Once fully operational, Barakah will meet up to 25% of the UAE’s electricity needs while preventing the release of 21 million tonnes of carbon emissions annually, equivalent to removing 3.2 million cars off the roads each year.
The state-of-the-art technology and infrastructure at the Barakah Plant allows for an estimated 60 years of operations and we only need to stop production to refuel each reactor once every 18 to 24 months. This supports electrification throughout the nation, provides the UAE with a higher level of energy stability and security, and contributes to the decarbonisation of the energy sector.
Renewables and nuclear energy are a powerful combination when working together. Nuclear energy produces a stable amount of clean electricity 24/7 that complements variable, intermittent renewable sources in order to ensure the UAE achieves its sustainability goals while also meeting growing demands for electricity.
The future energy supply of the UAE depends largely on demand from industry, business and homes. Energy planning for the future of the UAE took a decisive turn in 2007, when the government undertook a comprehensive review of the UAE energy sector and options for meeting future demand. Back then, it looked at all the forms of commercially viable technologies to power the future growth of the UAE in a sustainable manner and decided that the future of the electricity sector would predominantly be delivered by peaceful nuclear energy and renewables.
This approach was further detailed in the UAE Energy Strategy 2050. The strategy targets an energy mix of 50% from clean energy sources including nuclear, with 38% from natural gas and 12% from clean coal.
In what other ways will the Barakah plant impact the UAE’s energy landscape and future development?

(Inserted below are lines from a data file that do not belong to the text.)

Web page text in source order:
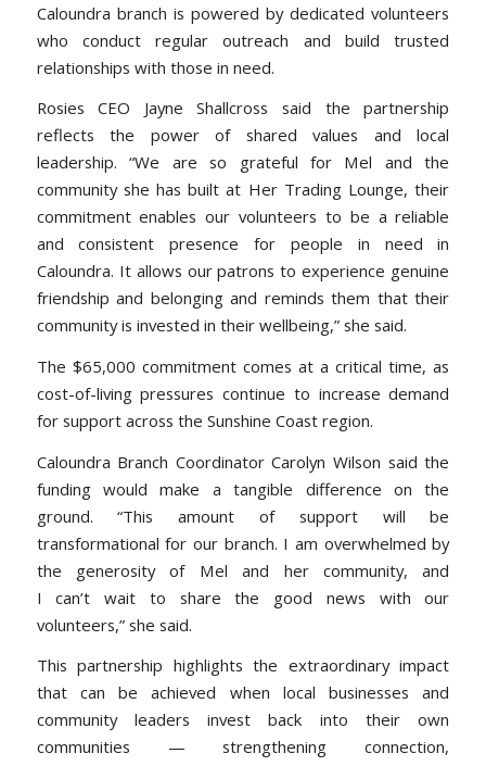
Caloundra branch is powered by dedicated volunteers
who conduct regular outreach and build trusted
relationships with those in need.
Rosies CEO Jayne Shallcross said the partnership
reflects the power of shared values and local
leadership.
“We are so grateful for Mel and the
community she has built at Her Trading Lounge, their
commitment enables our volunteers to be a reliable
and consistent presence for people in need in
Caloundra. It allows our patrons to experience genuine
friendship and belonging and reminds them that their
community is invested in their wellbeing,” she said.
The $65,000 commitment comes at a critical time, as
cost-of-living pressures continue to increase demand
for support across the Sunshine Coast region.
Caloundra Branch Coordinator Carolyn Wilson said the
funding would make a tangible difference on the
ground.
“This amount of support will be
transformational for our branch. I am overwhelmed by
the generosity of Mel and her community, and
I can’t wait to share the good news with our
volunteers,” she said.
This partnership highlights the extraordinary impact
that can be achieved when local businesses and
community leaders invest back into their own
communities — strengthening connection,
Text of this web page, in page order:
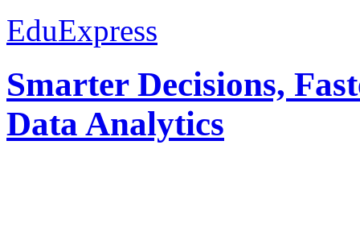
EduExpress
Smarter Decisions,
Data Analytics
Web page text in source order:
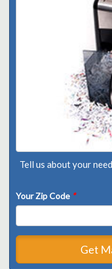
Tell us about your
Your Zip Code *
Get
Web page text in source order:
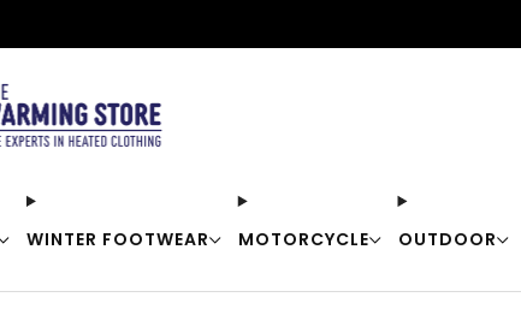
WINTER FOOTWEAR MOTORCYCLE OUTDOOR
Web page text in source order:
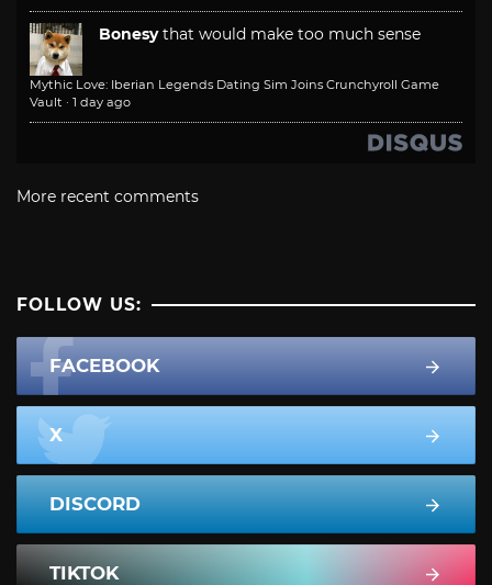
Bonesy that would make too much sense
Mythic Love: Iberian Legends Dating Sim Joins Crunchyroll Game
Vault · 1 day ago
More recent comments
FOLLOW US:
FACEBOOK
X
DISCORD
TIKTOK
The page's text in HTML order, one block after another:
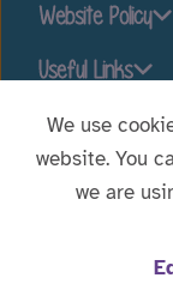
Website Policy
Useful Links
Stay connected
We use
website. You
we are
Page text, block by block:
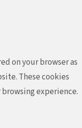
on your browser as
These cookies
experience.
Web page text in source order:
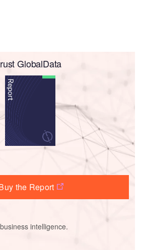
GlobalData
the Report
intelligence.
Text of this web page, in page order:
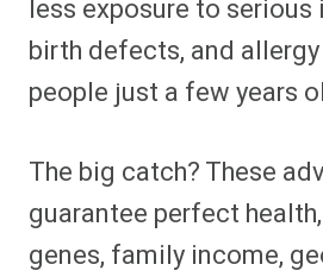
less exposure to
birth defects, and
people just a few years
The big catch? These
guarantee perfect
genes, family income,
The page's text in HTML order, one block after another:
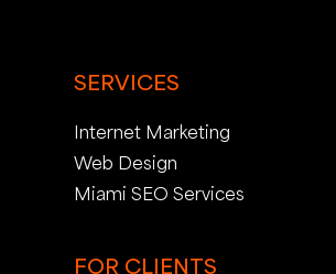
SERVICES
Internet Marketing
Web Design
Miami SEO Services
FOR CLIENTS
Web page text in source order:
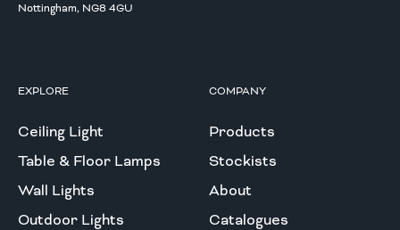
Nottingham, NG8 4GU
EXPLORE
Ceiling Light
Table & Floor Lamps
Wall Lights
Outdoor Lights
COMPANY
Products
Stockists
About
Catalogues

As an Emirati, I am proud of how the UAE has pioneered and delivered one of the most ambitious energy transition programmes in the region and the world.
The UAE is fast becoming a leader in clean energy, with 79% of the installed solar PV capacity in the GCC and the first nuclear energy plant in the Arab World, diversifying the nation’s energy portfolio.

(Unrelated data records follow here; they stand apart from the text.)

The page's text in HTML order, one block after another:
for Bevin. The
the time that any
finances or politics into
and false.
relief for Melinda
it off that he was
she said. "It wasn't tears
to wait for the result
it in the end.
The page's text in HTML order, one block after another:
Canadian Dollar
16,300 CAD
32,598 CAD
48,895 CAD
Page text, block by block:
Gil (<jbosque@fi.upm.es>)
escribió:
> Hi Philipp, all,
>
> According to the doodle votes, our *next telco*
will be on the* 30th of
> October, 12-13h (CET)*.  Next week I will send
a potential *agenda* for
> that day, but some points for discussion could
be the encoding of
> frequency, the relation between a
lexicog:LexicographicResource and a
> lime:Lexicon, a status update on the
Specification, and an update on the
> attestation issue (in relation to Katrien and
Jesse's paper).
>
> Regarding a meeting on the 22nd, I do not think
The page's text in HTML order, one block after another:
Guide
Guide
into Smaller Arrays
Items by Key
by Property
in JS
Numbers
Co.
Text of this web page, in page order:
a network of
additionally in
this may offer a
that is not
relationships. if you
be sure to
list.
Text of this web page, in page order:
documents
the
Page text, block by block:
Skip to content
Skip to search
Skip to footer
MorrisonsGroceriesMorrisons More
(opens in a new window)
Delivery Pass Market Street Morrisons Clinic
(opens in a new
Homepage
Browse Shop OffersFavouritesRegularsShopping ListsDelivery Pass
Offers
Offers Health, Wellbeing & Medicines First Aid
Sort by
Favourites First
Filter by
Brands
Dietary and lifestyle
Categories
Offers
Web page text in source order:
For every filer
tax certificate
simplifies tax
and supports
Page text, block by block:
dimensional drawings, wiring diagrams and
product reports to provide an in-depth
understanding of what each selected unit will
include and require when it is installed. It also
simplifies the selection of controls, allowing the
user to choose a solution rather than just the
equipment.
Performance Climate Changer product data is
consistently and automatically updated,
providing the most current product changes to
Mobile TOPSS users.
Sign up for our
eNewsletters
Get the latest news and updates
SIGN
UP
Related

With the successful startup of Unit 1 and its connection to the UAE energy transmission grid we have just begun to deliver safe, clean, efficient and reliable electricity to the UAE, powering the social and economic growth of the UAE for decades to come. This clean electricity will contribute to the realisation of the UAE Energy Strategy 2050 and the nation’s sustainability and energy security goals, providing a brighter future for many generations to come.
At ENEC, we are proud that the nuclear energy industry in the UAE is already playing a critical role in delivering on the ambitious targets, helping to secure an economically and environmentally sustainable future for the nation.